I know a bit about backpacking (mild understatement). A few years back, in 1974 to be exact, I was working as the Executive Director of the American Lung Association in Sacramento. The organization needed a new source of funding; I needed an excuse to play in the woods. So I combined the two. I proposed to my Board of Directors that I lead a nine-day, hundred mile backpack trip across the Sierra Nevada Mountain Range with the participants raising money to fight lung disease.

So what if my longest backpack trip ever had been 30 miles.

“You are crazy,” the board said. “You are crazy,” my friend in the backpacking industry said. It was like I had inherited a parrot.

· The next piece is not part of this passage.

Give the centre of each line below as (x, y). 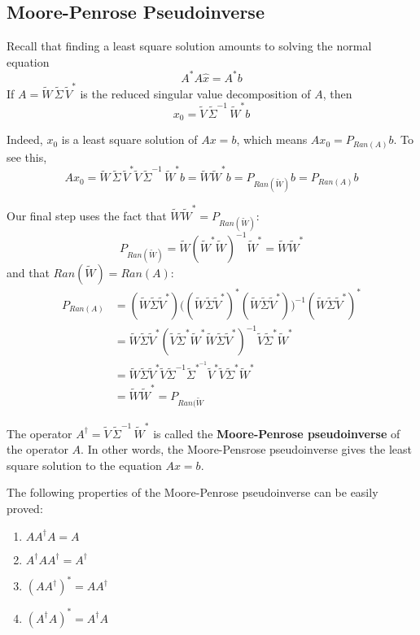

And they were right. The only point they missed was just how crazy. Sixty-one people aged 11-71 showed up– many who had never worn a backpack in their lives. One immediately claimed she was a witch and would be over to bite me in the middle of the night. And how was I to know that my co-leader had participated in burning down a bank in Santa Barbara, or that my go-to guy in emergencies was a Columbian drug runner, or that the big fellow who got me through the toughest days was an explosive experts on the lam from the IRS. You can’t make these things up, folks! But this is a story for later this summer. It’s one you won’t want to miss.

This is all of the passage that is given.